> What is needed
Only these lines, please: the first one of the records through the one containing "支持 serve 模式 （将算法模型快速转化为线上服务）（开发中） [72, 87]", retyped exactly, both ends included and pictures omitted.

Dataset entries
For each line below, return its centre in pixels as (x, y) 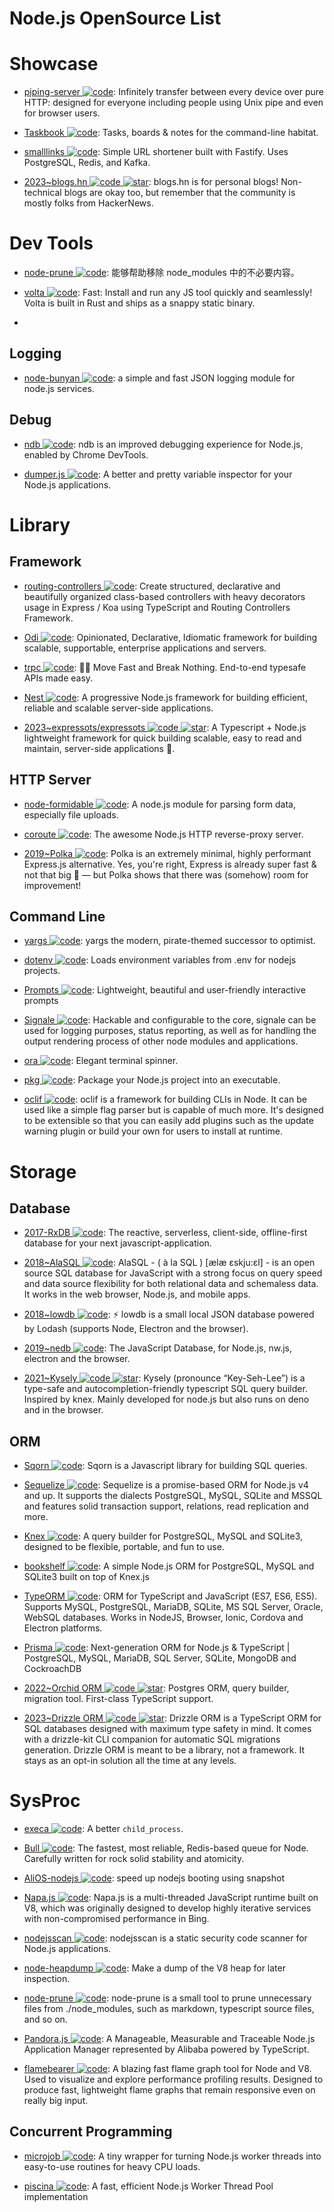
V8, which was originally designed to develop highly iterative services (167, 1908)
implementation (56, 2196)
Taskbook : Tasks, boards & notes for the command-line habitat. (171, 133)
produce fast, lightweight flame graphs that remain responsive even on (169, 2090)
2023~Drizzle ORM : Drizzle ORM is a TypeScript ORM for (172, 1718)
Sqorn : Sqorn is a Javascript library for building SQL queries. (165, 1466)
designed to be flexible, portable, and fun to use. (124, 1547)
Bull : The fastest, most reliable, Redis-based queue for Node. (166, 1848)
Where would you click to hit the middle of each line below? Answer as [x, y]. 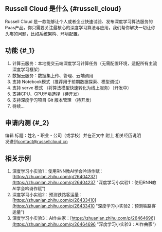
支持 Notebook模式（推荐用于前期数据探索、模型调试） [67, 82]
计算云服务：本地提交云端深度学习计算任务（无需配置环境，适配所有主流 [84, 63]
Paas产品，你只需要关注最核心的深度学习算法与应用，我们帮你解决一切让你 [80, 27]
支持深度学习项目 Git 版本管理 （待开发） [53, 100]
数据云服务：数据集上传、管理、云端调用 [53, 75]
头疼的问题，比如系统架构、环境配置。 [43, 34]
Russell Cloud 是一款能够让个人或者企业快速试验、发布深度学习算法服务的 [79, 21]
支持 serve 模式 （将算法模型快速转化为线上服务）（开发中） [72, 87]
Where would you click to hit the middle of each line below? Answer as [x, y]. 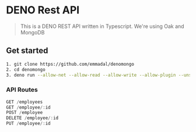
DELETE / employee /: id [32, 118]
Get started [27, 51]
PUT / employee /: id [28, 124]
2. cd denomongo [26, 69]
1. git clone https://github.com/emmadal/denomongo [70, 64]
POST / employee [24, 113]
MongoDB [32, 32]
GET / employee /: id [28, 107]
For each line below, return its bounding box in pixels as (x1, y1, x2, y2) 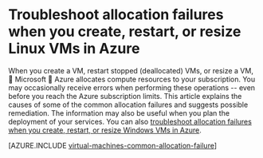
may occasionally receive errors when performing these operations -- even (8, 82, 256, 93)
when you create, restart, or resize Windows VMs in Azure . (8, 125, 202, 135)
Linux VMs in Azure (8, 40, 140, 57)
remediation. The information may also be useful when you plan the (8, 108, 230, 117)
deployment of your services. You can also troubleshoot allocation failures (8, 117, 253, 126)
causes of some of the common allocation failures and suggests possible (8, 100, 249, 109)
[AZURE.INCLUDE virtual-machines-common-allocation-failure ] (8, 140, 218, 150)
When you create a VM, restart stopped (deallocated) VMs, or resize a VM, (8, 65, 253, 75)
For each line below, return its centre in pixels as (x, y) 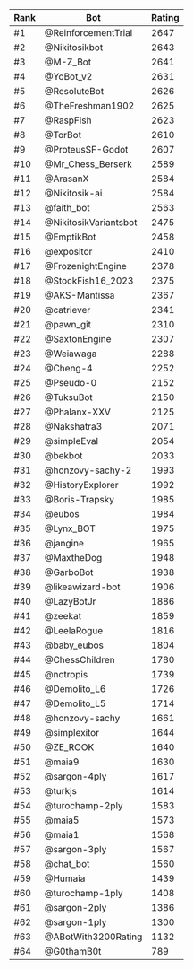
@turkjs (61, 791)
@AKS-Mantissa (80, 295)
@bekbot (63, 455)
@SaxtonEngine (78, 339)
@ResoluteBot (74, 91)
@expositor (68, 252)
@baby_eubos (74, 645)
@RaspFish (68, 120)
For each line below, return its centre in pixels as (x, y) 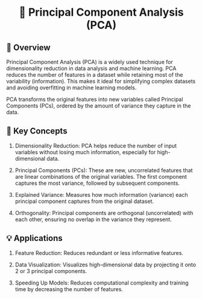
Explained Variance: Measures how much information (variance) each (101, 195)
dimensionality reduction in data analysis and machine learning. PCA (91, 68)
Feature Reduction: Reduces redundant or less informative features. (99, 252)
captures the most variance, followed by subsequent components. (97, 183)
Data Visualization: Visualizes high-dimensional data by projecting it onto (106, 265)
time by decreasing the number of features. (69, 289)
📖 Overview (28, 47)
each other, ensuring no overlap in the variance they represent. (93, 219)
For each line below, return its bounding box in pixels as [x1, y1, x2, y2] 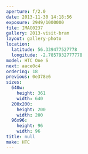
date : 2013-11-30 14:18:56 [6, 14, 72, 20]
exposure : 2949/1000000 [6, 19, 65, 25]
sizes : [6, 80, 22, 85]
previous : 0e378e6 [6, 74, 51, 80]
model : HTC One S [6, 57, 49, 63]
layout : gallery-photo [6, 36, 62, 42]
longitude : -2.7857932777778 [11, 52, 83, 58]
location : [6, 42, 31, 47]
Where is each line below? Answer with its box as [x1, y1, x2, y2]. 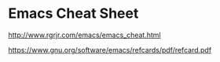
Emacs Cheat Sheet [8, 5, 139, 22]
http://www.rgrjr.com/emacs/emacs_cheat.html [8, 30, 161, 40]
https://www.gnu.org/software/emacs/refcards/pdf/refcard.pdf [8, 45, 212, 54]
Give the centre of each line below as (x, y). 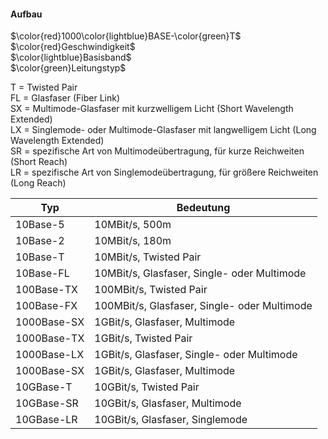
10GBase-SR (47, 403)
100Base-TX (46, 290)
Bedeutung (203, 208)
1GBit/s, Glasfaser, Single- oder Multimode (196, 355)
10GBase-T (44, 387)
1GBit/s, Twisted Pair (143, 338)
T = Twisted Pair (44, 87)
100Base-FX (46, 306)
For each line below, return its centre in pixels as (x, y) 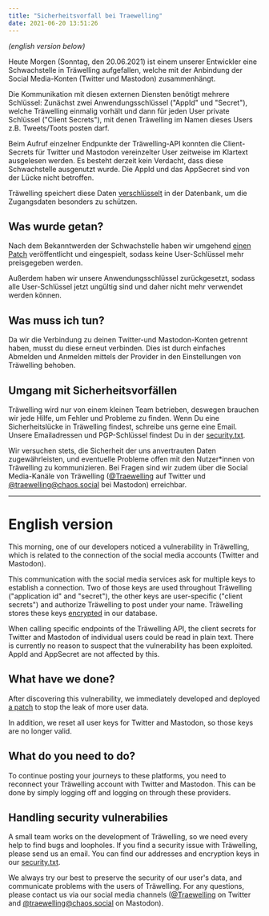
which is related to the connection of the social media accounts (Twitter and (133, 555)
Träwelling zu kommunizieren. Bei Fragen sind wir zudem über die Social (128, 467)
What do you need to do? (72, 756)
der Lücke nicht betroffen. (51, 178)
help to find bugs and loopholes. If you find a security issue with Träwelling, (133, 846)
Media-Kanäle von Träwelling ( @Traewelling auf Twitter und (107, 476)
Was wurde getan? (56, 226)
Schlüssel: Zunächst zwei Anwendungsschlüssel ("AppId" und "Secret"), (128, 102)
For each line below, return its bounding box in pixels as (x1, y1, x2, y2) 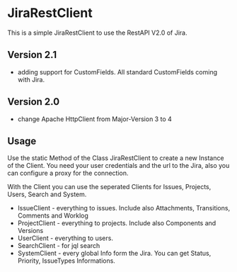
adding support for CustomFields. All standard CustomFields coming (17, 67, 218, 76)
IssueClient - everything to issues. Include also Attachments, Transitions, (17, 204, 231, 212)
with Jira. (17, 75, 45, 84)
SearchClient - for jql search (17, 242, 100, 250)
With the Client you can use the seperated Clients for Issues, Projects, (7, 183, 212, 191)
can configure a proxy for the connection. (7, 169, 129, 178)
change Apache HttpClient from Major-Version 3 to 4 (17, 115, 172, 123)
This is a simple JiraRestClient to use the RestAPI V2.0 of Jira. (7, 28, 187, 37)
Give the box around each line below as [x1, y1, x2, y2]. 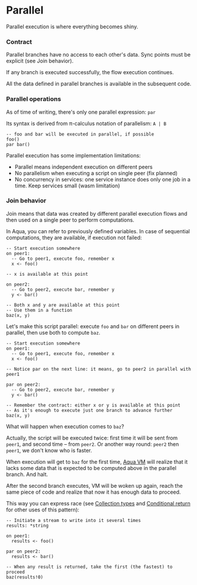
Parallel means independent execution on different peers [14, 163, 153, 170]
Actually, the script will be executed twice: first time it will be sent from [6, 434, 178, 441]
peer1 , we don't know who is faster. [6, 447, 93, 454]
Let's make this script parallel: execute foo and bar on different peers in [6, 322, 180, 330]
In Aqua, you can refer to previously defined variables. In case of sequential [6, 227, 191, 234]
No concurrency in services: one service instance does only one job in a [14, 176, 191, 183]
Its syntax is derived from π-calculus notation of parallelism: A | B [6, 120, 167, 127]
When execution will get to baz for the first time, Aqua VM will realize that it [6, 458, 188, 465]
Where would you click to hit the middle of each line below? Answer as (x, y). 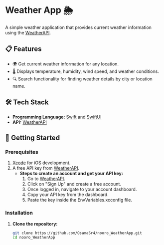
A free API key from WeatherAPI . (46, 168)
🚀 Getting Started (33, 137)
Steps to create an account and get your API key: (71, 174)
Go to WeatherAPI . (46, 179)
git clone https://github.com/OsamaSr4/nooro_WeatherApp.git (77, 233)
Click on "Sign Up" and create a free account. (74, 184)
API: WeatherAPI (30, 122)
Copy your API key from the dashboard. (68, 195)
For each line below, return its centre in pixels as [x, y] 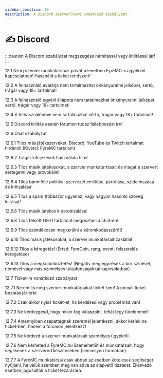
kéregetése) [17, 254]
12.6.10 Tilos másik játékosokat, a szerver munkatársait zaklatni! [69, 239]
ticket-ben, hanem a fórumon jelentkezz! [46, 326]
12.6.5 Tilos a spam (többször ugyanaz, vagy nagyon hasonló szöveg [74, 196]
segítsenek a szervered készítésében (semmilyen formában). [66, 351]
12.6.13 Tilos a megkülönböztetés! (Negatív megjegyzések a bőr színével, [78, 264]
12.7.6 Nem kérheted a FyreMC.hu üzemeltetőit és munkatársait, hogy [75, 345]
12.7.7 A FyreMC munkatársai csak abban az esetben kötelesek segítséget [79, 360]
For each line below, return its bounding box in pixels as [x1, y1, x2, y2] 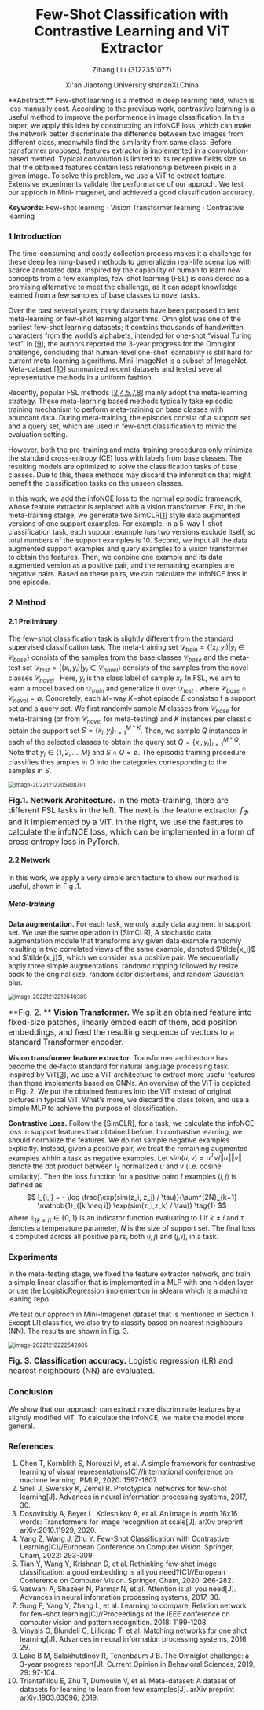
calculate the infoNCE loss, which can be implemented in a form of [8, 826, 255, 837]
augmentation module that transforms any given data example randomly [8, 935, 242, 946]
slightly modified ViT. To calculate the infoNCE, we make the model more [8, 1412, 244, 1422]
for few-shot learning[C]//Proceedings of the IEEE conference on [19, 1608, 230, 1619]
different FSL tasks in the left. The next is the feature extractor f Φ [8, 805, 249, 817]
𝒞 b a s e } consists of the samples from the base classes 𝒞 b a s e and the [8, 653, 229, 664]
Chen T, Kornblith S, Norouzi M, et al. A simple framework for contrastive [19, 1458, 256, 1468]
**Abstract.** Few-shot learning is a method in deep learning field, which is [8, 95, 255, 105]
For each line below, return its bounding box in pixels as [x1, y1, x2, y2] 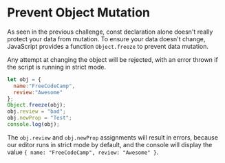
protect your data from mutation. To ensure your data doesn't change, [7, 34, 206, 43]
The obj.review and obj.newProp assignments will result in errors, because [7, 133, 219, 142]
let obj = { [7, 76, 41, 83]
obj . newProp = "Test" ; [7, 115, 72, 122]
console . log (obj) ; [7, 121, 60, 128]
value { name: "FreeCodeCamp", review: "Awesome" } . [7, 148, 159, 156]
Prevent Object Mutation [7, 5, 150, 21]
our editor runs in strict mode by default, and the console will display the [7, 140, 213, 149]
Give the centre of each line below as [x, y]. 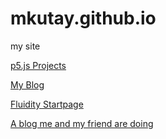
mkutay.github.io [83, 18]
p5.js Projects [38, 65]
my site [25, 46]
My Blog [27, 84]
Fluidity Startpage [47, 104]
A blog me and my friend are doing [82, 123]
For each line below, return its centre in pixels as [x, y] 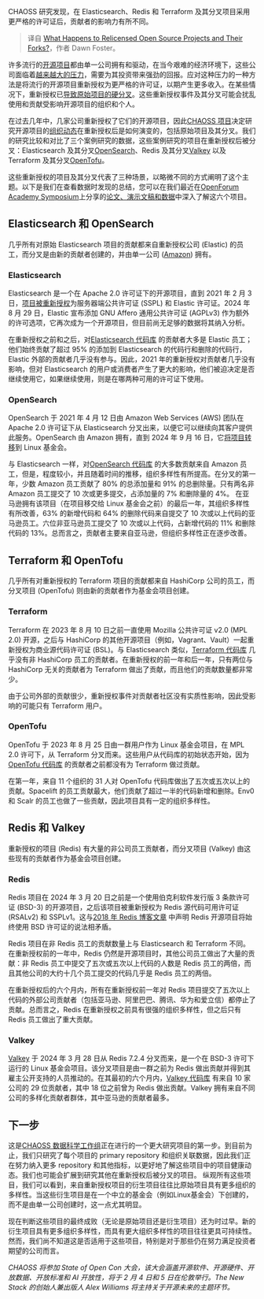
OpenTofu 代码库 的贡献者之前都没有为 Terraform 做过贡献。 [106, 764]
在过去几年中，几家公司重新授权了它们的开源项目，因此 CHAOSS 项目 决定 [127, 121]
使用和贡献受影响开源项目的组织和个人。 [73, 104]
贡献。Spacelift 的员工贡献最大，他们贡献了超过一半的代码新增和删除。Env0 [131, 791]
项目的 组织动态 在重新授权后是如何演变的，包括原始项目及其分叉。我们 [142, 131]
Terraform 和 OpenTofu [66, 560]
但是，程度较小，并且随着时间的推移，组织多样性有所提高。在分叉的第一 [139, 474]
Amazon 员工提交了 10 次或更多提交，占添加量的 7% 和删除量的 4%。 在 [125, 494]
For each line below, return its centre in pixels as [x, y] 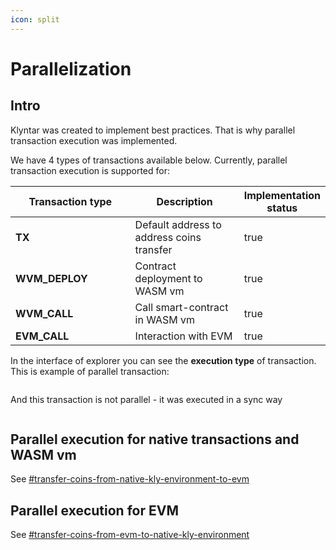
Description [184, 201]
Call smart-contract [181, 307]
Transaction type [70, 201]
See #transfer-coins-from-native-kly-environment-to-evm [130, 479]
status [282, 208]
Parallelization [71, 68]
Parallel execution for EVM [94, 510]
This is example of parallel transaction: [90, 371]
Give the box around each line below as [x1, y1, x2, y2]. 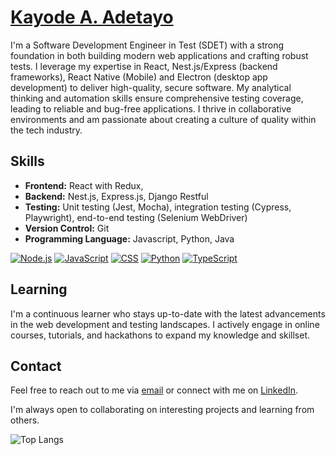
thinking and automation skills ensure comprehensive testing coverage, [10, 92, 304, 104]
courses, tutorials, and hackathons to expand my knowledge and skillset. [10, 329, 311, 341]
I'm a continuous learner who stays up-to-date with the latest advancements [10, 307, 326, 320]
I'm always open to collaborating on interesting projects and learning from [10, 404, 315, 416]
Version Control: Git [24, 222, 110, 234]
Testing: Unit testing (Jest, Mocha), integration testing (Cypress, [24, 201, 292, 213]
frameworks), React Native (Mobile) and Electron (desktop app [10, 71, 268, 83]
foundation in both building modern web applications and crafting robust [10, 49, 309, 61]

> Task answer
For each line below, return its centre in pixels as (x, y) 
V8, which was originally designed to develop highly iterative services (167, 1908)
implementation (56, 2196)
Taskbook : Tasks, boards & notes for the command-line habitat. (171, 133)
produce fast, lightweight flame graphs that remain responsive even on (169, 2090)
2023~Drizzle ORM : Drizzle ORM is a TypeScript ORM for (172, 1718)
Sqorn : Sqorn is a Javascript library for building SQL queries. (165, 1466)
designed to be flexible, portable, and fun to use. (124, 1547)
Bull : The fastest, most reliable, Redis-based queue for Node. (166, 1848)
Where would you click to hit the middle of each line below? Answer as [x, y]. 
支持 Notebook模式（推荐用于前期数据探索、模型调试） [67, 82]
计算云服务：本地提交云端深度学习计算任务（无需配置环境，适配所有主流 [84, 63]
Paas产品，你只需要关注最核心的深度学习算法与应用，我们帮你解决一切让你 [80, 27]
支持深度学习项目 Git 版本管理 （待开发） [53, 100]
数据云服务：数据集上传、管理、云端调用 [53, 75]
头疼的问题，比如系统架构、环境配置。 [43, 34]
Russell Cloud 是一款能够让个人或者企业快速试验、发布深度学习算法服务的 [79, 21]
支持 serve 模式 （将算法模型快速转化为线上服务）（开发中） [72, 87]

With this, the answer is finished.